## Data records
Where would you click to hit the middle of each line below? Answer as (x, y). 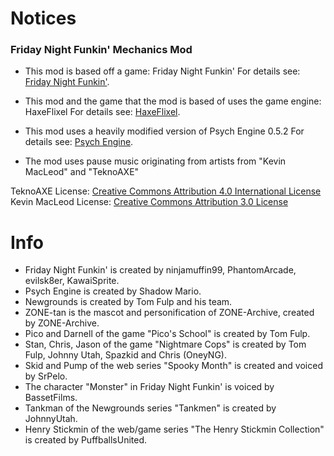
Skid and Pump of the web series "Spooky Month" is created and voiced (173, 366)
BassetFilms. (51, 398)
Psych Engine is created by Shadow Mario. (113, 291)
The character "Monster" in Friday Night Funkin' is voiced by (149, 387)
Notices (43, 18)
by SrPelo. (46, 376)
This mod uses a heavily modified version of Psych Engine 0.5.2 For (164, 131)
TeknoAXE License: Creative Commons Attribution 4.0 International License (166, 191)
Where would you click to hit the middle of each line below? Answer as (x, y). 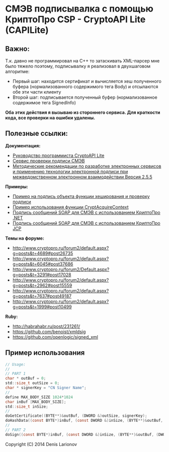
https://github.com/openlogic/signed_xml (55, 337)
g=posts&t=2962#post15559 (42, 285)
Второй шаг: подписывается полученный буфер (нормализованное (85, 97)
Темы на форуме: (25, 238)
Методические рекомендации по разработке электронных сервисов (87, 166)
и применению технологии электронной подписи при (70, 171)
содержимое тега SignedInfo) (44, 103)
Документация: (23, 145)
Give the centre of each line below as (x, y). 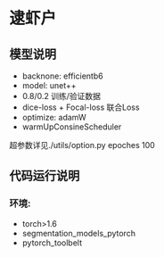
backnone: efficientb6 (63, 76)
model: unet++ (49, 85)
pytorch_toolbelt (52, 243)
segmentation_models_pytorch (79, 233)
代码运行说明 (45, 176)
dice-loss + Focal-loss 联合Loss (81, 107)
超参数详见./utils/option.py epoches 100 (82, 145)
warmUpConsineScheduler (72, 127)
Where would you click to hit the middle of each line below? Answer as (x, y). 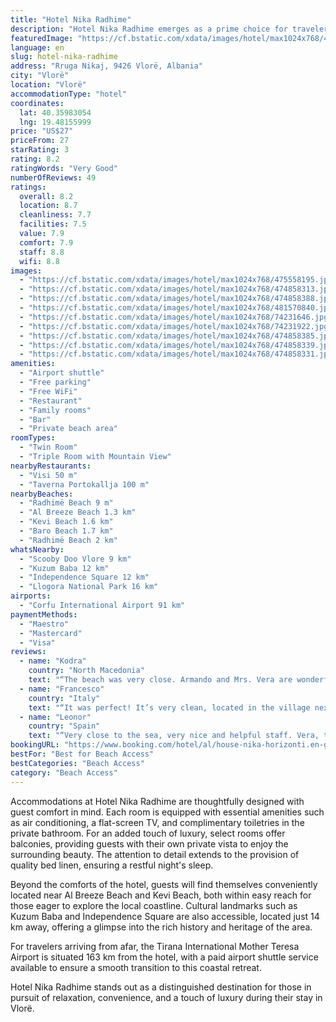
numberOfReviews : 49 (53, 177)
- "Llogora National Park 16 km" (89, 587)
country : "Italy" (64, 698)
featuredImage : (42, 38)
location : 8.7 (48, 206)
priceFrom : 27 (40, 141)
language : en (37, 47)
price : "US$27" (42, 131)
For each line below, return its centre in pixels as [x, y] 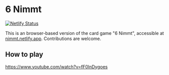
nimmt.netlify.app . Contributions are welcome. [53, 39]
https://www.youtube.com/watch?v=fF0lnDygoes [57, 66]
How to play [24, 54]
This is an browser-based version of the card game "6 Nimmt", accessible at [84, 33]

## Work required
Transcribe each line above exactly, pictures excluded.

## Answer box
Where would you click to hit the middle of each line below? Answer as (x, y). 
Skid and Pump of the web series "Spooky Month" is created and voiced (173, 366)
BassetFilms. (51, 398)
Psych Engine is created by Shadow Mario. (113, 291)
The character "Monster" in Friday Night Funkin' is voiced by (149, 387)
Notices (43, 18)
by SrPelo. (46, 376)
This mod uses a heavily modified version of Psych Engine 0.5.2 For (164, 131)
TeknoAXE License: Creative Commons Attribution 4.0 International License (166, 191)
Where would you click to hit the middle of each line below? Answer as (x, y). 
https://github.com/openlogic/signed_xml (55, 337)
g=posts&t=2962#post15559 (42, 285)
Второй шаг: подписывается полученный буфер (нормализованное (85, 97)
Темы на форуме: (25, 238)
Методические рекомендации по разработке электронных сервисов (87, 166)
и применению технологии электронной подписи при (70, 171)
содержимое тега SignedInfo) (44, 103)
Документация: (23, 145)
Give the centre of each line below as (x, y). 
backnone: efficientb6 (63, 76)
model: unet++ (49, 85)
pytorch_toolbelt (52, 243)
segmentation_models_pytorch (79, 233)
代码运行说明 (45, 176)
dice-loss + Focal-loss 联合Loss (81, 107)
超参数详见./utils/option.py epoches 100 (82, 145)
warmUpConsineScheduler (72, 127)
Where would you click to hit the middle of each line below? Answer as (x, y). 
numberOfReviews : 49 (53, 177)
- "Llogora National Park 16 km" (89, 587)
country : "Italy" (64, 698)
featuredImage : (42, 38)
location : 8.7 (48, 206)
priceFrom : 27 (40, 141)
language : en (37, 47)
price : "US$27" (42, 131)
For each line below, return its centre in pixels as [x, y] 
nimmt.netlify.app . Contributions are welcome. [53, 39]
https://www.youtube.com/watch?v=fF0lnDygoes [57, 66]
How to play [24, 54]
This is an browser-based version of the card game "6 Nimmt", accessible at [84, 33]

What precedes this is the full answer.